= Genevieve Chua =

Singaporean painter (born 1984)

Genevieve Chua (Chinese: 蔡艾芳; born 1984, in Singapore) is a painter who works primarily through abstraction. Chua employs a method of working that unfurls and reveals the painter's process through diagram, palimpsest, syntax, and the glitch. While notions of nature and wilderness persist across several works, the form taken by her exhibitions – image, text or object – is mediated through painting.

Chua studied at Royal College of Art in London, where she graduated in 2018.

==Residencies==
Chua has participated in numerous residences locally and abroad.
In 2011, she was selected for the BMW Young Asian Artist Series III at STPI - Creative Workshop & Gallery and the Late Fall Residency at The Banff Centre. She was also a resident at the GCC Creative Residency Programme at the Gyeonggi Creation Centre in Gyeonggi-do, South Korea and The Art Incubator at the Centre for Creative Communications in Shizuoka, Japan.

==Solo exhibitions==
- Closed during Opening Hours, Earl Lu Gallery ICA, Singapore (2019)
- 7½, Vestigials and Halves (2017)
- Silverlens Galleries, Rehearsals for the Wilful (2016)
- Gallery EXIT, Moths (2015)
- Tomio Koyama Gallery, Parabola (2014)
- GUSFORD, Cicadas Cicadas (2014)
- Valentine Willie Fine Art Singapore, Birthing Ground not A Sound (2012)
- Objectifs, Child And The Beast (2011)
- National Museum of Singapore, Full Moon and Foxes (2009)
- As Brutal As, La Libreria, Singapore (2007)

==Awards and Mentions==
Chua was awarded the Young Artist Award by the National Arts Council in 2012. Chua was shortlisted for the 2015 Prudential Eye Awards for Contemporary Asian Art in Drawing.

Chua's work was exhibited at PULSE Miami in 2014 where Art F City listed it as a favorite installation, and art advisor Lisa Schiff chose Chua as one of The Top Nine Trending Artists Under 40 in Miami.

==Works==
===Adinandra Belukar (2011)===
A work commissioned by the Singapore Biennale, the installation consists of 2 videos and graphite drawings on black walls.
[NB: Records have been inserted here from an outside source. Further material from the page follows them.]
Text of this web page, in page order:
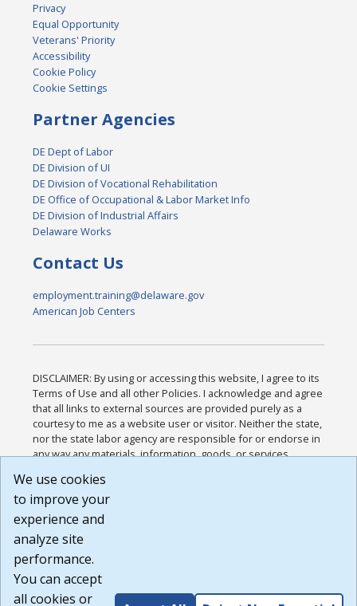
Privacy
Equal Opportunity
Veterans' Priority
Accessibility
Cookie Policy
Cookie Settings
Partner Agencies
DE Dept of Labor
DE Division of UI
DE Division of Vocational Rehabilitation
DE Office of Occupational & Labor Market Info
DE Division of Industrial Affairs
Delaware Works
Contact Us
employment.training@delaware.gov
American Job Centers
DISCLAIMER: By using or accessing this website, I agree to its
Terms of Use and all other Policies. I acknowledge and agree
that all links to external sources are provided purely as a
courtesy to me as a website user or visitor. Neither the state,
nor the state labor agency are responsible for or endorse in
any way any materials, information, goods, or services
or any other practices of such sites. I acknowledge and
agree that the Terms of Use and all other Policies for this
Website are available to me, and I have read the
Build: 185cbd2bac10e1bc83ab283352c24c0a9f3fd098 ,
1.131
We use cookies
to improve your
experience and
analyze site
performance.
You can accept
all cookies or
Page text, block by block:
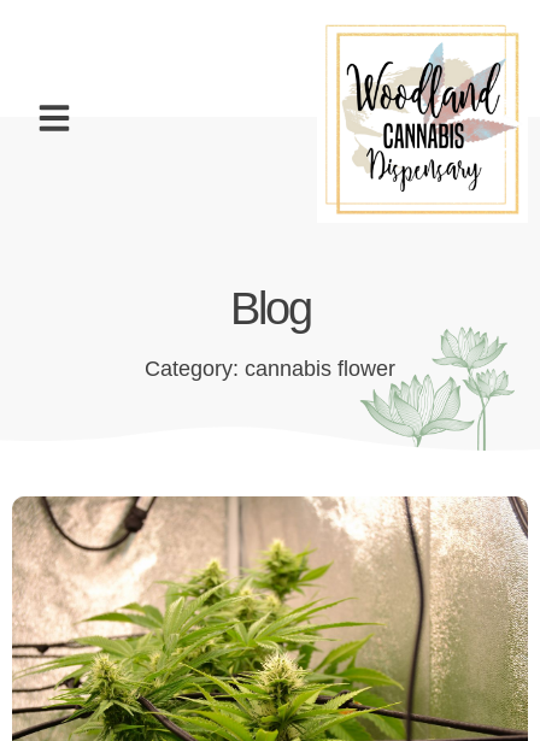
Blog
Category: cannabis flower
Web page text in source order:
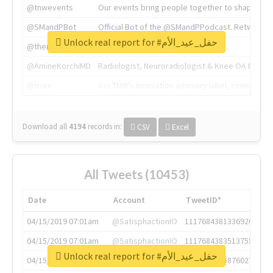
@tnwevents
Our events bring people together to shape the
@SMandPBot
Official Bot of the @SMandPPodcast.
@thenextweb
The heart of tech.
@AmineKorchiMD
Radiologist, Neuroradiologist & Knee OA
Download all 4194 records in: CSV Excel
Unlock real report for #حفل_عيد_الأم
All Tweets (10453)
Date Account
TweetID*
04/15/2019 07:01am
@SatisphactionIO
1117684381336920064
04/15/2019 07:01am
@SatisphactionIO
1117684383513755649
04/15/2019 07:03am
@annaercilla
1117684805876027392
Unlock real report for #حفل_عيد_الأم
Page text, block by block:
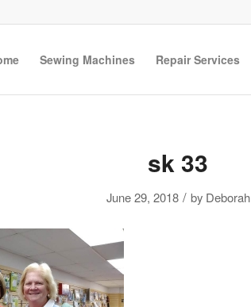
Sewing Machines Repair Services
sk 33
June 29, 2018 / by Deborah
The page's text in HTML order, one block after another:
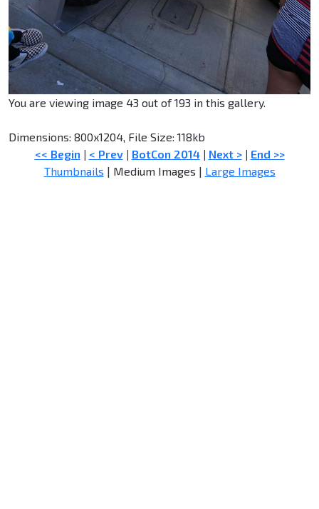
You are viewing image 43 out of 193 in this gallery.
Dimensions: 800x1204, File Size: 118kb
<< Begin | < Prev| BotCon 2014| Next >| End >>
Thumbnails | Medium Images | Large Images
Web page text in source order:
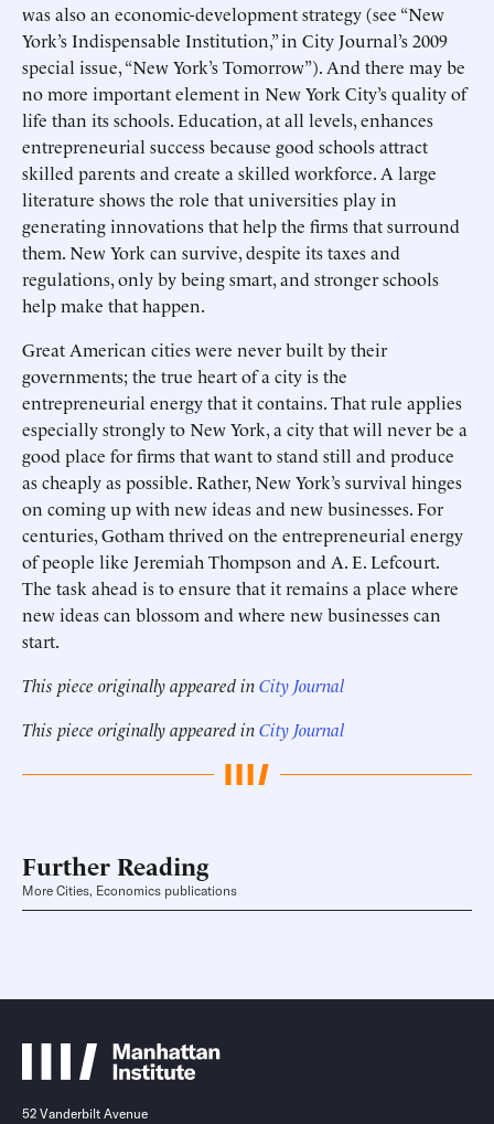
was also an economic-development strategy (see “New
York’s Indispensable Institution,” in City Journal’s 2009
special issue, “New York’s Tomorrow”). And there may be
no more important element in New York City’s quality of
life than its schools. Education, at all levels, enhances
entrepreneurial success because good schools attract
skilled parents and create a skilled workforce. A large
literature shows the role that universities play in
generating innovations that help the firms that surround
them. New York can survive, despite its taxes and
regulations, only by being smart, and stronger schools
help make that happen.
Great American cities were never built by their
governments; the true heart of a city is the
entrepreneurial energy that it contains. That rule applies
especially strongly to New York, a city that will never be a
good place for firms that want to stand still and produce
as cheaply as possible. Rather, New York’s survival hinges
on coming up with new ideas and new businesses. For
centuries, Gotham thrived on the entrepreneurial energy
of people like Jeremiah Thompson and A. E. Lefcourt.
The task ahead is to ensure that it remains a place where
new ideas can blossom and where new businesses can
start.
This piece originally appeared inCity Journal
This piece originally appeared inCity Journal
Further Reading
More Cities, Economics publications
52 Vanderbilt Avenue
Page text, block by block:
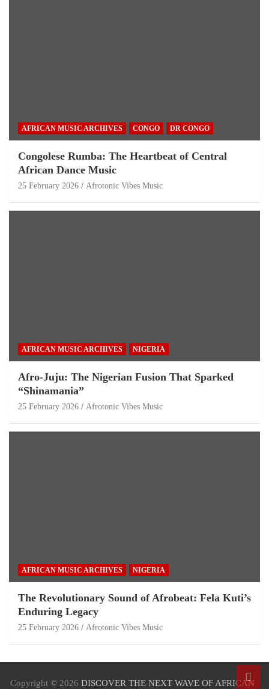
AFRICAN MUSIC ARCHIVES CONGO DR CONGO
Congolese Rumba: The Heartbeat of Central
African Dance Music
25 February 2026 Afrotonic Vibes Music
AFRICAN MUSIC ARCHIVES NIGERIA
Afro-Juju: The Nigerian Fusion That Sparked
“Shinamania”
25 February 2026 Afrotonic Vibes Music
AFRICAN MUSIC ARCHIVES NIGERIA
The Revolutionary Sound of Afrobeat: Fela Kuti’s
Enduring Legacy
25 February 2026 Afrotonic Vibes Music
Copyright © 2026 DISCOVER THE NEXT WAVE OF AFRICAN
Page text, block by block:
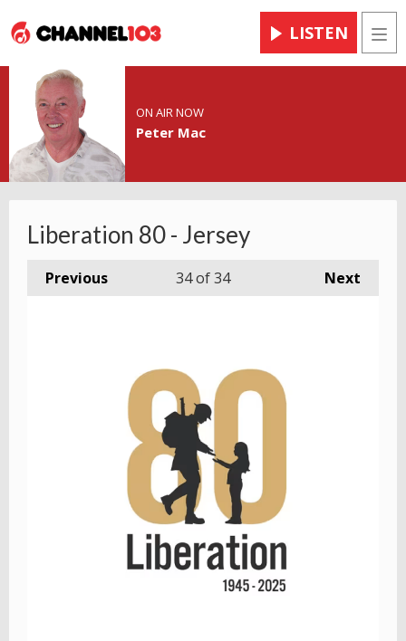
LISTEN
ON AIR NOW
Peter Mac
Liberation 80 - Jersey
Previous Next
34of 34
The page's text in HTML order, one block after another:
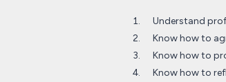
Understand
Know how to
Know how to
Know how to
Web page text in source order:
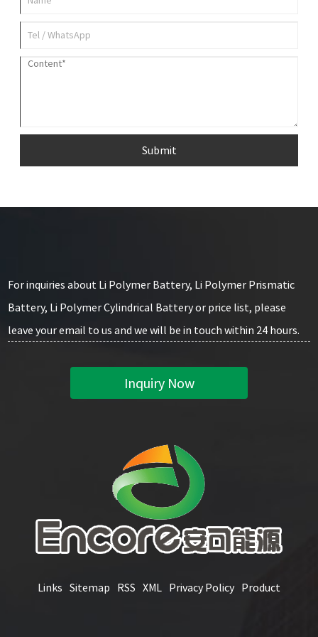
Submit
For inquiries about Li Polymer Battery, Li Polymer Prismatic
Battery, Li Polymer Cylindrical Battery or price list, please
leave your email to us and we will be in touch within 24 hours.
Inquiry Now
Links Sitemap RSS XML Privacy Policy Product
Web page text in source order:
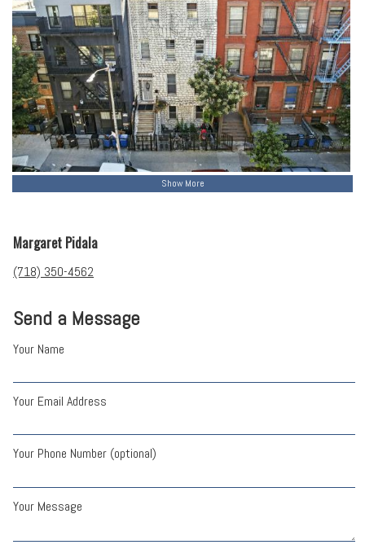
Show More
Send a Message
Your Name
Your Email Address
Your Phone Number (optional)
Your Message
Margaret Pidala
(718) 350-4562
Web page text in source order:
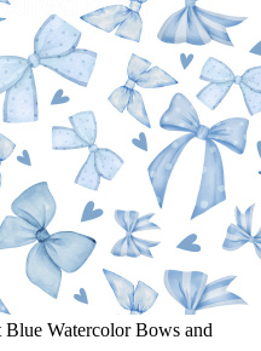
Watercolor Bows and
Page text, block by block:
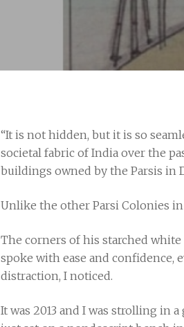
“It is not hidden, but it is so
societal fabric of India over the
buildings owned by the Parsis in
Unlike the other Parsi Colonies
The corners of his starched
spoke with ease and confidence,
distraction, I noticed.
It was 2013 and I was strolling in
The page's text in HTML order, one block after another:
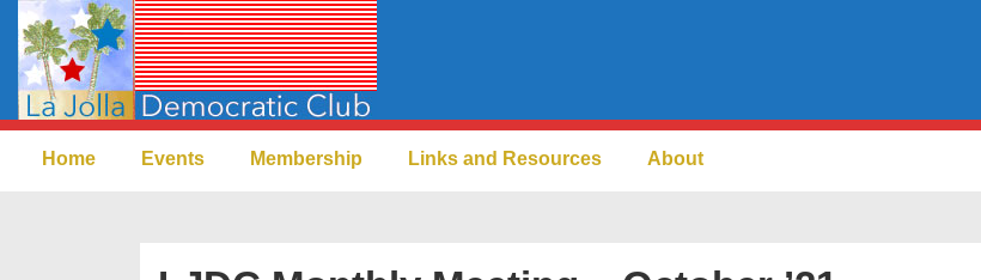
Skip
Main
Content
Main
Home Events Membership Links and Resources About
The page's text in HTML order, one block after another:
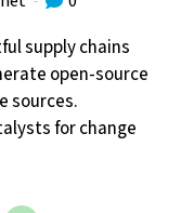
supply chains
open-source
sources.
for change
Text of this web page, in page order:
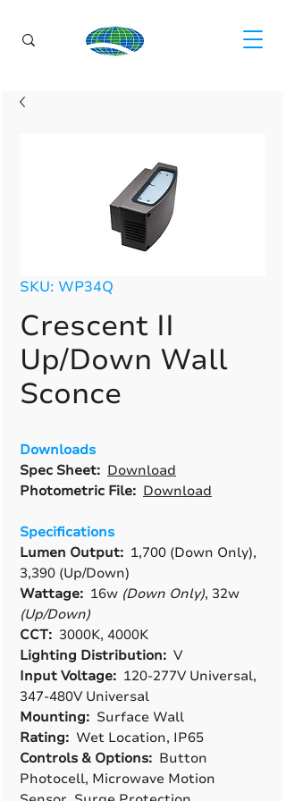
SKU: WP34Q
Crescent II
Up/Down Wall
Sconce
Downloads
Spec Sheet: Download
Photometric File: Download
Specifications
Lumen Output: 1,700 (Down Only),
3,390 (Up/Down)
Wattage: 16w (Down Only), 32w
(Up/Down)
CCT: 3000K, 4000K
Lighting Distribution: V
Input Voltage: 120-277V Universal,
347-480V Universal
Mounting: Surface Wall
Rating: Wet Location, IP65
Controls & Options: Button
Photocell, Microwave Motion
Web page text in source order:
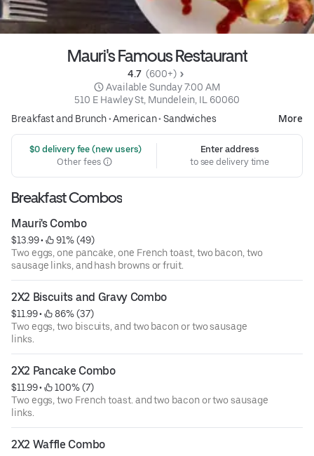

All walls are a wash of matt-black, and on them are graphite drawings of "bursts". Closest to the entrance is a video of a tree that revolves continuously, on loop. There are two entrances to the installation leads to a long narrow corridor in cul-de-sac fashion. At the dead-end of the corridor is the second video on a plasma screen. It features flora that is luminous in the dark. The installation is illuminated by 3 sources of light, sunlight from the door-less entrance; the overhead projection from the video; and the flicker emitted from the plasma screen.

===After the Flood (2010)===
The series highlights weeds and vines that rain down on existing vegetation and form carpets from tree to tree. These scenes are found at the margins of Adinandra Belukar (secondary forest) found in Singapore. When grown in a small pot, some of these weeds will not grow anymore than a few feet and will live for years and years. However, in an expanse of space, it sprawls rapidly and can grow up to about a foot a day, smothering anything in its path. With its dense tangle of hairy stems and large leaves, it suffocates other vegetation of their sunlight. Depending on tastes, an establishment of these weeds may be regarded as a pest or something of a beautiful sight. The series exists as hand-painted photographs in diptychs and triptychs. In 2011, the triptych After the Flood #18, #19, #20 was sold at Sotheby's Modern and Contemporary Southeast Asian Paintings in Hong Kong.